That questions of religious doctrine were not justiciable by the courts of England and Wales was well established by the time that the case of Blake v Associated Newspapers Limited [2003] EWHC 1960 (QB) came before Mr Justice Gray in the High Court in 2003. In staying the claimant's action for libel the court held that ‘doctrinal disputes or differences’ were areas into which courts would not venture. Then, this year, the Supreme Court heard an appeal in the case of Khaira v Shergill [2014] UKSC 33. The unanimous judgment of the court was that, contrary to the long-held assertion affirmed in Blake, courts may have to wade into judging doctrinal disputes in order to decide cases that rely on them.
What effect this will have in the longer term on legal disputes with a doctrinal character is unclear as yet. However, the judgment in Khaira may be seen to be part of the trend, noted before on numerous occasions in the pages of this Journal, that religion is neither dead nor fading into obscurity. Religious faith is protected as a human right and, for those who profess faith, goes to the heart of the believer's self-understanding as a human being. It is unfortunate, but not surprising, that religious questions find themselves the subject of litigation. Perceived offence against or transgression of the tenets of religious belief has the habit of exciting strong reaction and vigorous protection.

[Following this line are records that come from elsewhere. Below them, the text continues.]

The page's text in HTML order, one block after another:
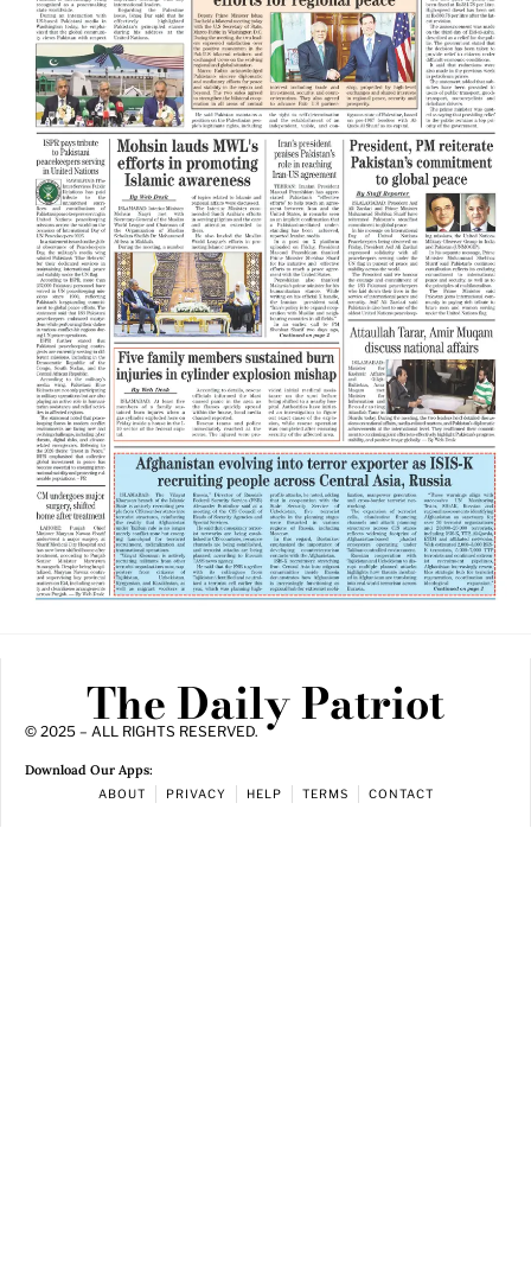
The Daily Patriot
© 2025 – ALL RIGHTS RESERVED.
Download Our Apps:
ABOUT PRIVACY HELP TERMS CONTACT
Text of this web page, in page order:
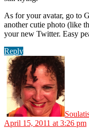
As for your avatar, go to
another cutie photo (like
your new Twitter. Easy
Reply
Soulati
April 15, 2011 at 3:26 pm
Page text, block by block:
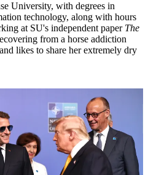
University, with degrees in
technology, along with hours
at SU's independent paper The
from a horse addiction
likes to share her extremely dry
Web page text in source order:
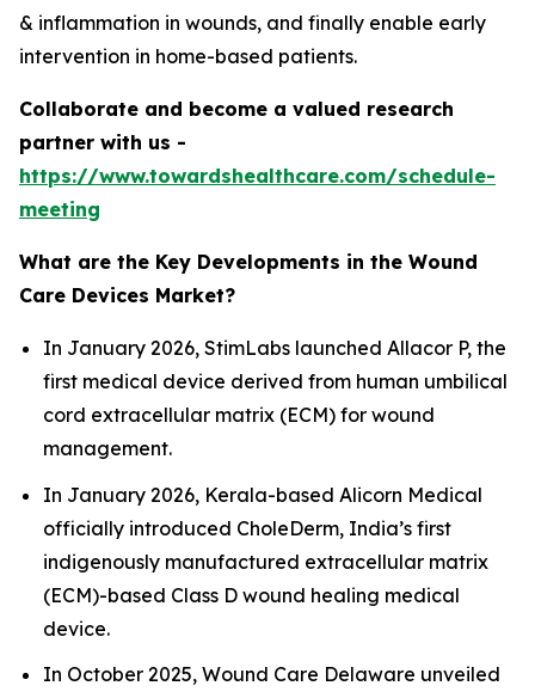
& inflammation in wounds, and finally enable early
intervention in home-based patients.
Collaborate and become a valued research
partner with us -
https://www.towardshealthcare.com/schedule-
meeting
What are the Key Developments in the Wound
Care Devices Market?
In January 2026, StimLabs launched Allacor P, the
first medical device derived from human umbilical
cord extracellular matrix (ECM) for wound
management.
In January 2026, Kerala-based Alicorn Medical
officially introduced CholeDerm, India’s first
indigenously manufactured extracellular matrix
(ECM)-based Class D wound healing medical
device.
In October 2025, Wound Care Delaware unveiled
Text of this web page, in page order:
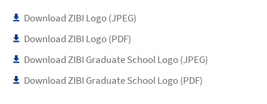
Download ZIBI Logo (JPEG)
Download ZIBI Logo (PDF)
Download ZIBI Graduate School Logo (JPEG)
Download ZIBI Graduate School Logo (PDF)
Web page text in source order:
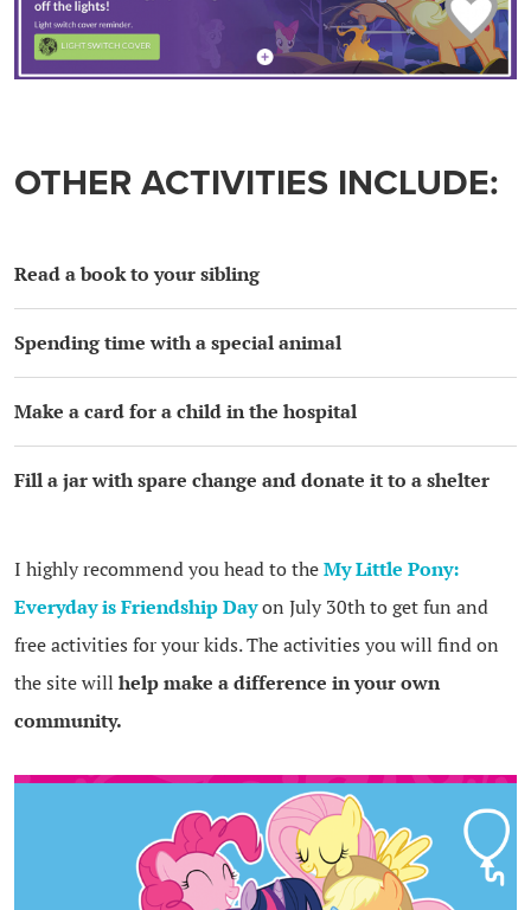
OTHER ACTIVITIES INCLUDE:
Read a book to your sibling
Spending time with a special animal
Make a card for a child in the hospital
Fill a jar with spare change and donate it to a shelter
I highly recommend you head to theMy Little Pony:
Everyday is Friendship Dayon July 30th to get fun and
free activities for your kids. The activities you will find on
the site will help make a difference in your own
community.
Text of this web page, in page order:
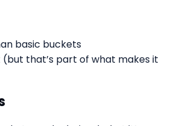
basic buckets
(but that’s part of what makes it
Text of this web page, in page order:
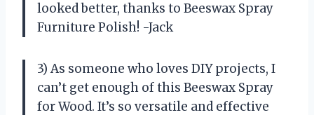
looked better, thanks to Beeswax Spray
Furniture Polish! -Jack
3) As someone who loves DIY projects, I
can’t get enough of this Beeswax Spray
for Wood. It’s so versatile and effective
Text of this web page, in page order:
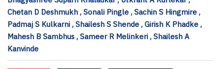
Chetan D Deshmukh , Sonali Pingle , Sachin S Hingmire ,
Padmaj S Kulkarni , Shailesh S Shende , Girish K Phadke ,
Mahesh B Sambhus , Sameer R Melinkeri , Shailesh A
Kanvinde
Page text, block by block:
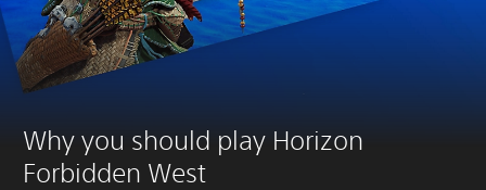
Why you should play Horizon
Forbidden West
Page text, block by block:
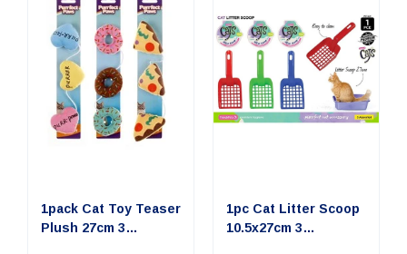
1pack Cat Toy Teaser
1pc Cat Litter Scoop
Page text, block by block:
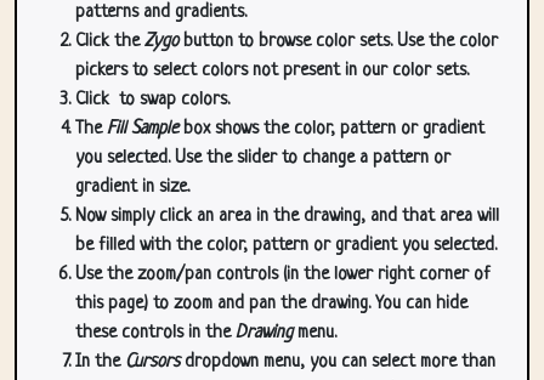
patterns and gradients.
Click theZygobutton to browse color sets. Use the color
pickers to select colors not present in our color sets.
Click to swap colors.
TheFill Samplebox shows the color, pattern or gradient
you selected. Use the slider to change a pattern or
gradient in size.
Now simply click an area in the drawing, and that area will
be filled with the color, pattern or gradient you selected.
Use the zoom/pan controls (in the lower right corner of
this page) to zoom and pan the drawing. You can hide
these controls in theDrawingmenu.
In the Cursorsdropdown menu, you can select more than
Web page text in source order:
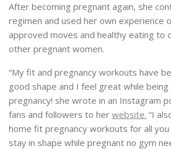
After becoming pregnant again, she
regimen and used her own experience
approved moves and healthy eating to
other pregnant women.
“My fit and pregnancy workouts have
good shape and I feel great while
pregnancy! she wrote in an Instagram
fans and followers to her website. “I
home fit pregnancy workouts for all
stay in shape while pregnant no gym
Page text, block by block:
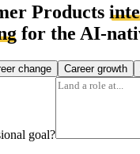
Products
for the AI-
change Career growth
goal?
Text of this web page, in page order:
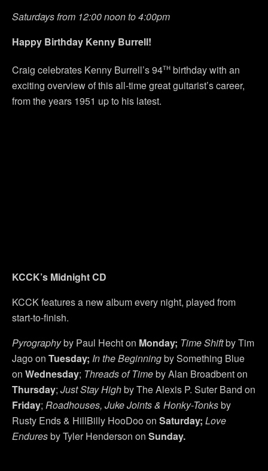
Saturdays from 12:00 noon to 4:00pm
Happy Birthday Kenny Burrell!
Craig celebrates Kenny Burrell’s 94th birthday with an
exciting overview of this all-time great guitarist’s career,
from the years 1951 up to his latest.
KCCK’s Midnight CD
KCCK features a new album every night, played from
start-to-finish.
Pyrographyby Paul Hecht on Monday; Time Shiftby Tim
Jago on Tuesday; In the Beginningby Something Blue
on Wednesday; Threads of Timeby Alan Broadbent on
Thursday; Just Stay Highby The Alexis P. Suter Band on
Friday; Roadhouses, Juke Joints & Honky-Tonksby
Rusty Ends & HillBilly HooDoo on Saturday; Love
Enduresby Tyler Henderson on Sunday.
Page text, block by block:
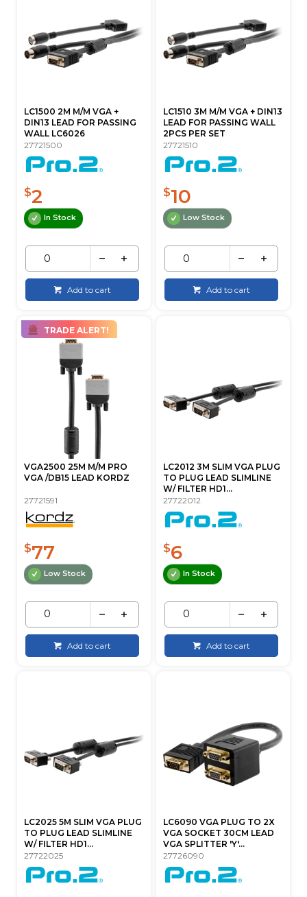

In this issue we are fortunate to have another article by a senior member of the judiciary, following on from Sir James Munby's article in the last issue. Sir Terence Etherton, Chancellor of the High Court, examines the development of the law in recent years in the areas of race, sexual orientation and religion as examples of how the legal and constitutional framework of England and Wales has changed, particularly in the era since the Second World War. Sir Terence takes as his starting point the Protestant uniformity that can be seen threading through the constitution and in particular the Coronation Oath. In another article, Professor Peter McCullough of Lincoln College, Oxford, outlines some of the history of the Reformation settlement that brought this about. Professor McCullough points out that in the development of the Church of England from the reign of Elizabeth I it has been a hallmark of what became known as ‘Anglicanism’ to attempt, not always successfully, to hold together difference and resist fragmentation.
The recent history of the Anglican Communion has seen the principle of holding together despite difference stretched almost to breaking point. In England, this summer's developments in the journey towards the ordination of women as bishops has been one illustration, as has the introduction of same-sex marriage – a topic revisited in this issue by Professor Rex Ahdar, with examples from jurisdictions other than our own.
Societies made up of human beings, no matter how divinely inspired and empowered, all require proper fora for the resolution of disputes. It is not surprising that cases involving disputes around the interpretation of religious doctrine (particularly where other factors, such as trusts and the management of assets, depend on such interpretation) end up in court. Whether one sees the promotion of justice and the protection of the vulnerable as the will of God, as the outworking of a universal self-evident virtue or as merely the enforceable will of the sovereign power, people will continue to seek justice and protection, and the legal system – in particular the courts – will continue to be the place where they carry out that search.